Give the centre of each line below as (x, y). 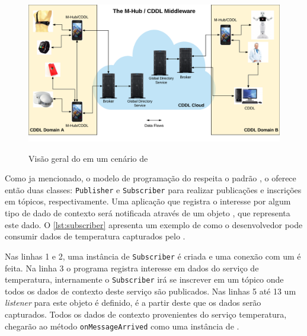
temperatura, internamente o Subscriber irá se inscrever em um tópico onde (144, 279)
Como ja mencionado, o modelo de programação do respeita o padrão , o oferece (151, 178)
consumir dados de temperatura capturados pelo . (95, 236)
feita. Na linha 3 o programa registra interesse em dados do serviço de (132, 268)
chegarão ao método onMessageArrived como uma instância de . (122, 326)
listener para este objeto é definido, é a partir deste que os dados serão (133, 303)
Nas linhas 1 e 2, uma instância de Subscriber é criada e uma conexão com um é (153, 256)
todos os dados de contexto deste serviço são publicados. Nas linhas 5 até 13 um (151, 291)
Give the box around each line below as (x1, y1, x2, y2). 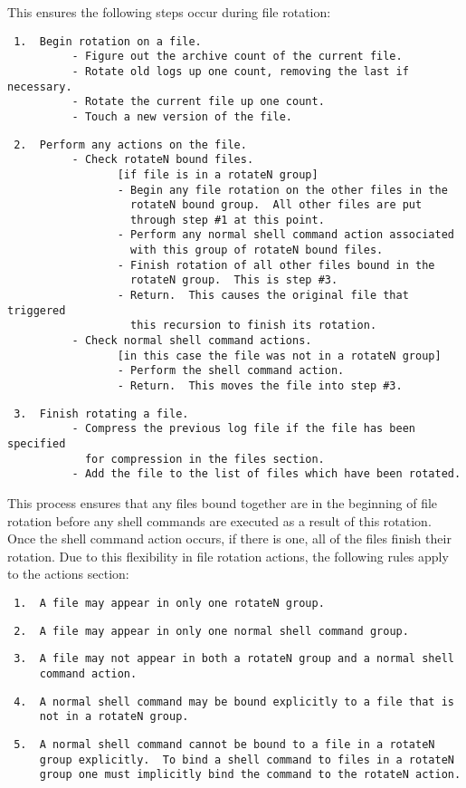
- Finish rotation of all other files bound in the (117, 258, 435, 272)
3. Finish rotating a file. (14, 407, 189, 420)
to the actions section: (7, 564, 129, 583)
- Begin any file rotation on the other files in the (117, 183, 448, 197)
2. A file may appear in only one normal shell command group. (14, 624, 409, 638)
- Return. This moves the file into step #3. (117, 380, 403, 393)
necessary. (7, 80, 72, 93)
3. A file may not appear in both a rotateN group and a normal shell (14, 652, 454, 666)
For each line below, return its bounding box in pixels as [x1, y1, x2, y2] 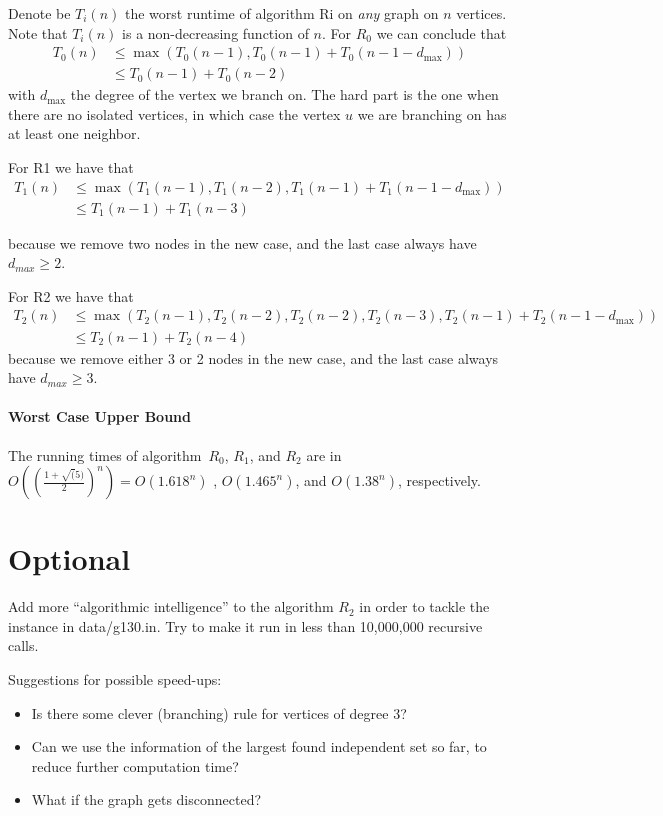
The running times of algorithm [8, 444, 202, 465]
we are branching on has [357, 103, 507, 124]
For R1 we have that [8, 157, 134, 178]
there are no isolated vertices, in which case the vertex [8, 103, 341, 124]
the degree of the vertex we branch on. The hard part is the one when [70, 84, 499, 105]
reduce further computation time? [31, 755, 239, 776]
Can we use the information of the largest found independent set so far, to [31, 736, 487, 757]
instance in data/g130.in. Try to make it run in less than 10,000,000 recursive [8, 615, 483, 636]
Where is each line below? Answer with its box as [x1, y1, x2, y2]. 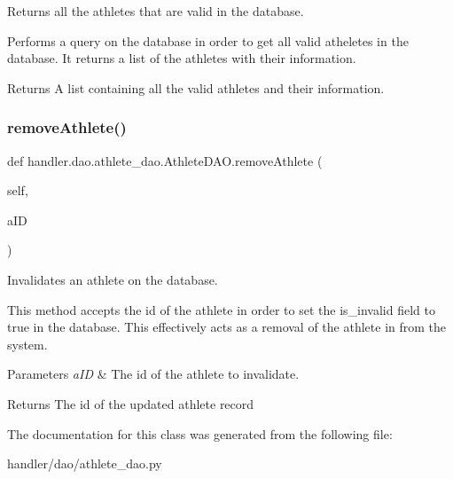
──────
**Required work**
Pictures stay out; everything else in the records gets copied exactly.

**Output**
Give the centre of each line below as (x, y). 
temperatura, internamente o Subscriber irá se inscrever em um tópico onde (144, 279)
Como ja mencionado, o modelo de programação do respeita o padrão , o oferece (151, 178)
consumir dados de temperatura capturados pelo . (95, 236)
feita. Na linha 3 o programa registra interesse em dados do serviço de (132, 268)
chegarão ao método onMessageArrived como uma instância de . (122, 326)
listener para este objeto é definido, é a partir deste que os dados serão (133, 303)
Nas linhas 1 e 2, uma instância de Subscriber é criada e uma conexão com um é (153, 256)
todos os dados de contexto deste serviço são publicados. Nas linhas 5 até 13 um (151, 291)
Give the box around each line below as (x1, y1, x2, y2). 
- Finish rotation of all other files bound in the (117, 258, 435, 272)
3. Finish rotating a file. (14, 407, 189, 420)
to the actions section: (7, 564, 129, 583)
- Begin any file rotation on the other files in the (117, 183, 448, 197)
2. A file may appear in only one normal shell command group. (14, 624, 409, 638)
- Return. This moves the file into step #3. (117, 380, 403, 393)
necessary. (7, 80, 72, 93)
3. A file may not appear in both a rotateN group and a normal shell (14, 652, 454, 666)
For each line below, return its bounding box in pixels as [x1, y1, x2, y2] 
The running times of algorithm [8, 444, 202, 465]
we are branching on has [357, 103, 507, 124]
For R1 we have that [8, 157, 134, 178]
there are no isolated vertices, in which case the vertex [8, 103, 341, 124]
the degree of the vertex we branch on. The hard part is the one when [70, 84, 499, 105]
reduce further computation time? [31, 755, 239, 776]
Can we use the information of the largest found independent set so far, to [31, 736, 487, 757]
instance in data/g130.in. Try to make it run in less than 10,000,000 recursive [8, 615, 483, 636]
Where is each line below? Answer with its box as [x1, y1, x2, y2]. 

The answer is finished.